- Records for this exercise
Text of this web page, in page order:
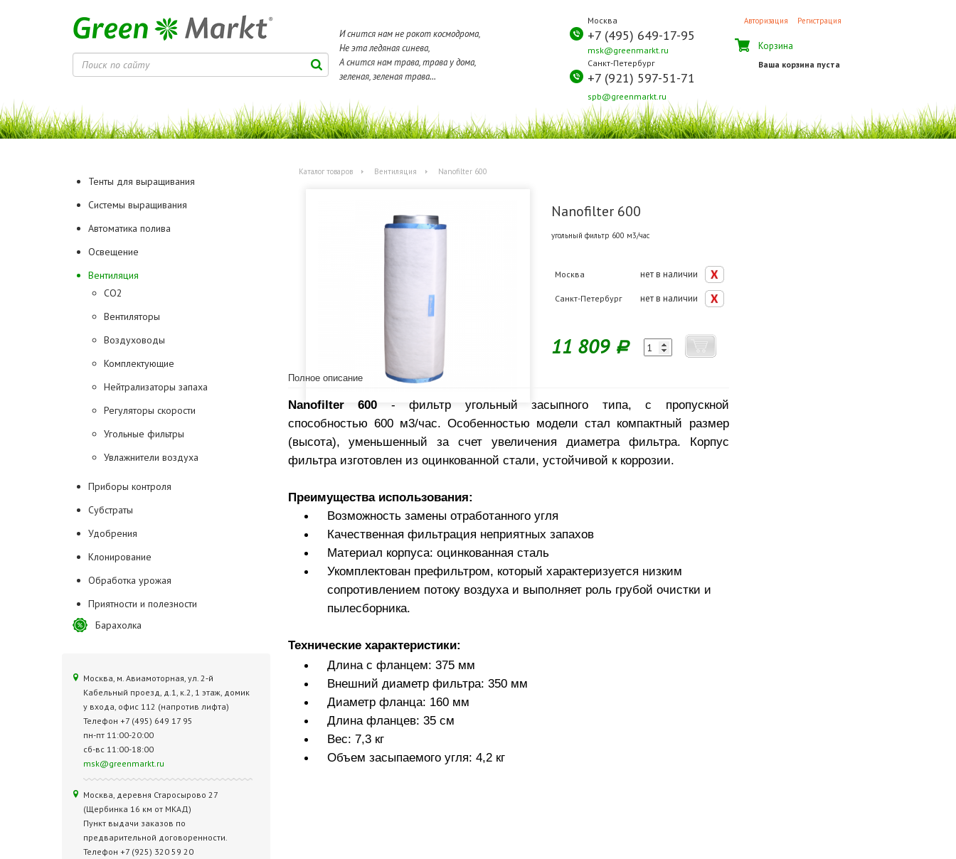
И снится нам не рокот космодрома,
Не эта ледяная синева,
А снится нам трава, трава у дома,
зеленая, зеленая трава...
Москва
+7 (495) 649-17-95
msk@greenmarkt.ru
Санкт-Петербург
+7 (921) 597-51-71
spb@greenmarkt.ru
Авторизация Регистрация
Корзина
Ваша корзина пуста
Тенты для выращивания
Системы выращивания
Автоматика полива
Освещение
Вентиляция
CO2
Вентиляторы
Воздуховоды
Комплектующие
Нейтрализаторы запаха
Регуляторы скорости
Угольные фильтры
Увлажнители воздуха
Приборы контроля
Субстраты
Удобрения
Клонирование
Обработка урожая
Приятности и полезности
Барахолка
Москва, м. Авиамоторная, ул. 2‑й
Кабельный проезд, д.1, к.2, 1 этаж, домик
у входа, офис 112 (напротив лифта)
Телефон +7 (495) 649 17 95
пн-пт 11:00-20:00
сб-вс 11:00-18:00
msk@greenmarkt.ru
Москва, деревня Старосырово 27
(Щербинка 16 км от МКАД)
Пункт выдачи заказов по
предварительной договоренности.
Телефон +7 (925) 320 59 20
Каталог товаров Вентиляция Nanofilter 600
Nanofilter 600
угольный фильтр 600 м3/час
Москва нет в наличии
Санкт-Петербург нет в наличии
11 809 Р
Полное описание
Nanofilter 600 - фильтр угольный засыпного типа, с пропускной
способностью 600 м3/час. Особенностью модели стал компактный размер
(высота), уменьшенный за счет увеличения диаметра фильтра. Корпус
фильтра изготовлен из оцинкованной стали, устойчивой к коррозии.
Преимущества использования:
Возможность замены отработанного угля
Качественная фильтрация неприятных запахов
Материал корпуса: оцинкованная сталь
Укомплектован префильтром, который характеризуется низким
сопротивлением потоку воздуха и выполняет роль грубой очистки и
пылесборника.
Технические характеристики:
Длина с фланцем: 375 мм
Внешний диаметр фильтра: 350 мм
Диаметр фланца: 160 мм
Длина фланцев: 35 см
Вес: 7,3 кг
Объем засыпаемого угля: 4,2 кг
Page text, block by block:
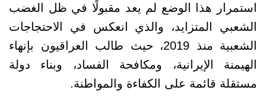
استمرار هذا الوضع لم يعد مقبولًا في ظل الغضب
الشعبي المتزايد، والذي انعكس في الاحتجاجات
الشعبية منذ 2019، حيث طالب العراقيون بإنهاء
الهيمنة الإيرانية، ومكافحة الفساد، وبناء دولة
مستقلة قائمة على الكفاءة والمواطنة.
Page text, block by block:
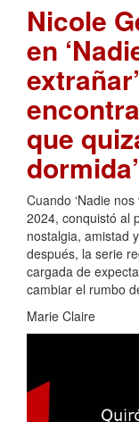
Nicole
en
que
dormida’
Cuando ‘Nadie
2024, conquistó al
nostalgia, amistad
después, la serie
cargada de
cambiar el rumbo
Marie Claire
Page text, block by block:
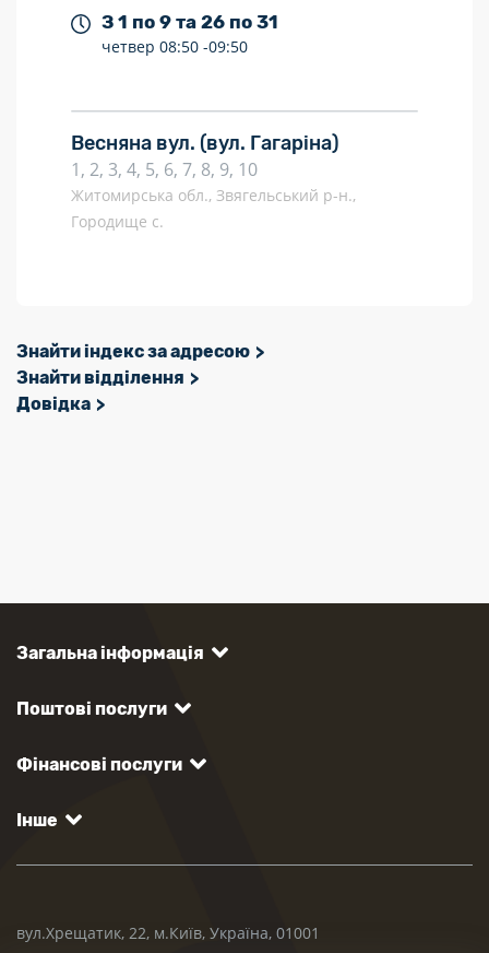
З 1 по 9 та 26 по 31
четвер 08:50 -09:50
Весняна вул. (вул. Гагаріна)
1, 2, 3, 4, 5, 6, 7, 8, 9, 10
Житомирська обл., Звягельський р-н.,
Городище с.
Знайти індекс за адресою
Знайти відділення
Довідка
Загальна інформація
Поштові послуги
Фінансові послуги
Інше
вул.Хрещатик, 22, м.Київ, Україна, 01001
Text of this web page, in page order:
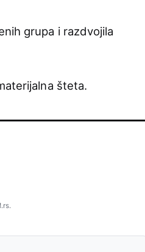
grupa i razdvojila
šteta.
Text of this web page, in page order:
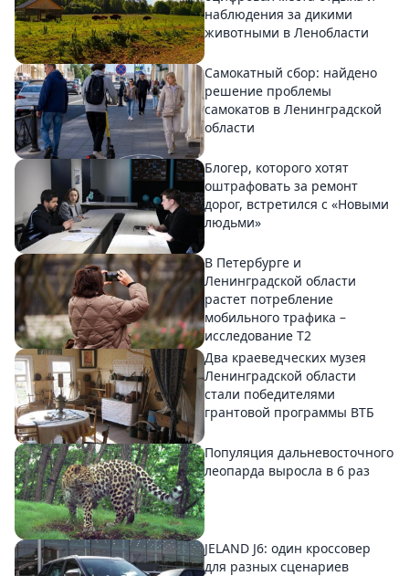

- Work task
Using the listing above, return all lines where the word "Петербург" occurs.

- Written response
Санкт-Петербург
Санкт-Петербург нет в наличии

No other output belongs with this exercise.